Organisms have evolved various mechanisms to cope with the differences in the gene copy numbers between sexes caused by degeneration of Y and W sex chromosomes. Complete dosage compensation or at least expression balance between sexes has been reported predominantly in XX/XY systems, but rarely in ZZ/ZW systems. However, this often-reported pattern is based on comparisons of lineages where sex chromosomes evolved from nonhomologous genomic regions, potentially differing in sensitivity to differences in gene copy numbers. Here we document that two reptilian lineages (XX/XY iguanas and ZZ/ZW softshell turtles), which independently co-opted the same ancestral genomic region for the function of sex chromosomes, evolved different gene dose regulatory mechanisms. The independent co-option of the same genomic region for the role of sex chromosomes as in the iguanas and the softshell turtles offers great opportunity for testing evolutionary scenarios on sex chromosome evolution under the explicit control of the genomic background and gene identity. We show that the parallel loss of functional genes from the Y chromosome of the green anole and the W chromosome of the Florida softshell turtle led to different dosage compensation mechanisms. Our approach controlling for genetic background thus does not support that the variability in the regulation of gene dose differences is a consequence of ancestral autosomal gene content.

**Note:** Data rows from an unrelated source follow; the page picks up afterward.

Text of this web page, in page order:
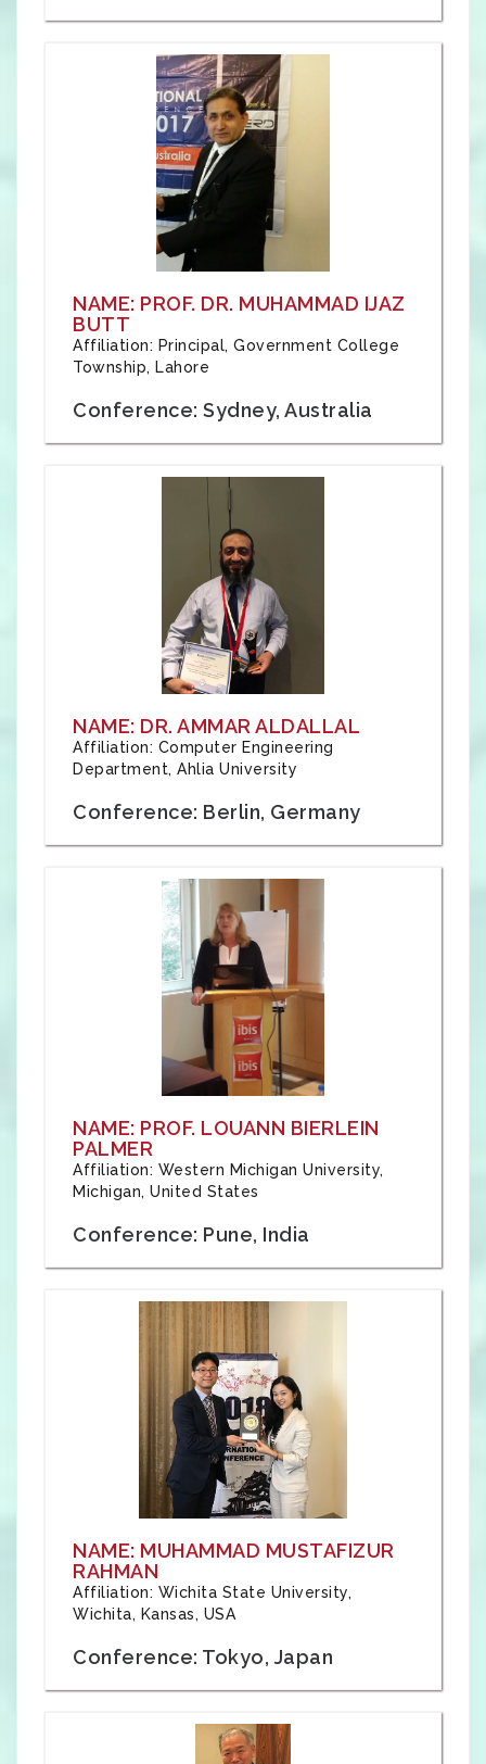
NAME: PROF. DR. MUHAMMAD IJAZ
BUTT
Affiliation: Principal, Government College
Township, Lahore
Conference: Sydney, Australia
NAME: DR. AMMAR ALDALLAL
Affiliation: Computer Engineering
Department, Ahlia University
Conference: Berlin, Germany
NAME: PROF. LOUANN BIERLEIN
PALMER
Affiliation: Western Michigan University,
Michigan, United States
Conference: Pune, India
NAME: MUHAMMAD MUSTAFIZUR
RAHMAN
Affiliation: Wichita State University,
Wichita, Kansas, USA
Conference: Tokyo, Japan
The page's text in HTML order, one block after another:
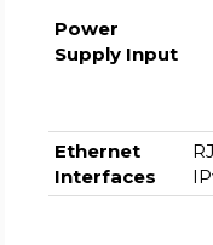
Power
Supply Input
Ethernet
Interfaces
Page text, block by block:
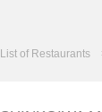
List of Restaurants
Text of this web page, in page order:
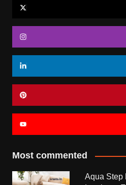
Most commented
Aqua Step
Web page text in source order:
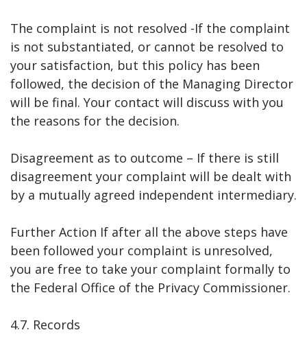
The complaint is not resolved -If the complaint
is not substantiated, or cannot be resolved to
your satisfaction, but this policy has been
followed, the decision of the Managing Director
will be final. Your contact will discuss with you
the reasons for the decision.
Disagreement as to outcome – If there is still
disagreement your complaint will be dealt with
by a mutually agreed independent intermediary.
Further Action If after all the above steps have
been followed your complaint is unresolved,
you are free to take your complaint formally to
the Federal Office of the Privacy Commissioner.
4.7. Records
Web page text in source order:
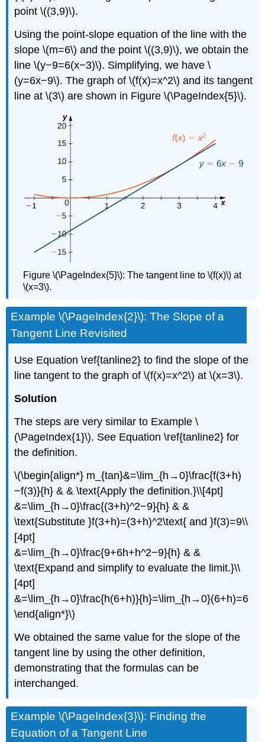
point \((3,9)\).
Using the point-slope equation of the line with the
slope \(m=6\) and the point \((3,9)\), we obtain the
line \(y−9=6(x−3)\). Simplifying, we have \
(y=6x−9\). The graph of \(f(x)=x^2\) and its tangent
line at \(3\) are shown in Figure \(\PageIndex{5}\).
Figure \(\PageIndex{5}\): The tangent line to \(f(x)\) at
\(x=3\).
Example \(\PageIndex{2}\): The Slope of a
Tangent Line Revisited
Use Equation \ref{tanline2} to find the slope of the
line tangent to the graph of \(f(x)=x^2\) at \(x=3\).
Solution
The steps are very similar to Example \
(\PageIndex{1}\). See Equation \ref{tanline2} for
the definition.
\(\begin{align*} m_{tan}&=\lim_{h→0}\frac{f(3+h)
−f(3)}{h} & & \text{Apply the definition.}\\[4pt]
&=\lim_{h→0}\frac{(3+h)^2−9}{h} & &
\text{Substitute }f(3+h)=(3+h)^2\text{ and }f(3)=9\\
[4pt]
&=\lim_{h→0}\frac{9+6h+h^2−9}{h} & &
\text{Expand and simplify to evaluate the limit.}\\
[4pt]
&=\lim_{h→0}\frac{h(6+h)}{h}=\lim_{h→0}(6+h)=6
\end{align*}\)
We obtained the same value for the slope of the
tangent line by using the other definition,
demonstrating that the formulas can be
interchanged.
Example \(\PageIndex{3}\): Finding the
Equation of a Tangent Line

The evolution of sex chromosome dosage compensation in animals

The evolution of heteromorphic sex chromosomes shall lead to gene expression dosage problems, as in at least one of the sexes, the sex-linked gene dose has been reduced by half. It has been proposed that the transcriptional output of the whole X or Z chromosome should be doubled for complete dosage compensation in heterogametic sex. However, owing to the variability of the existing methods to determine the transcriptional differences between sex chromosomes and autosomes (S:A ratios) in different studies, we collected more than 500 public RNA-Seq data set from multiple tissues and species in major clades and proposed a unified computational framework for unbiased and comparable measurement of the S:A ratios of multiple species. We also tested the evolution of dosage compensation more directly by assessing changes in the expression levels of the current sex-linked genes relative to those of the ancestral sex-linked genes. We found that in mammals and birds, the S:A ratio is approximately 0.5, whereas in insects, fishes, and flatworms, the S:A ratio is approximately 1.0. Further analysis showed that the fraction of dosage-sensitive housekeeping genes on the X/Z chromosome is significantly correlated with the S:A ratio. In addition, the degree of degeneration of the Y chromosome may be responsible for the change in the S:A ratio in mammals without a dosage compensation mechanism. Our observations offer unequivocal support for the sex chromosome insensitivity hypothesis in animals and suggest that dosage sensitivity states of sex chromosomes are a major factor underlying different evolutionary strategies of dosage compensation.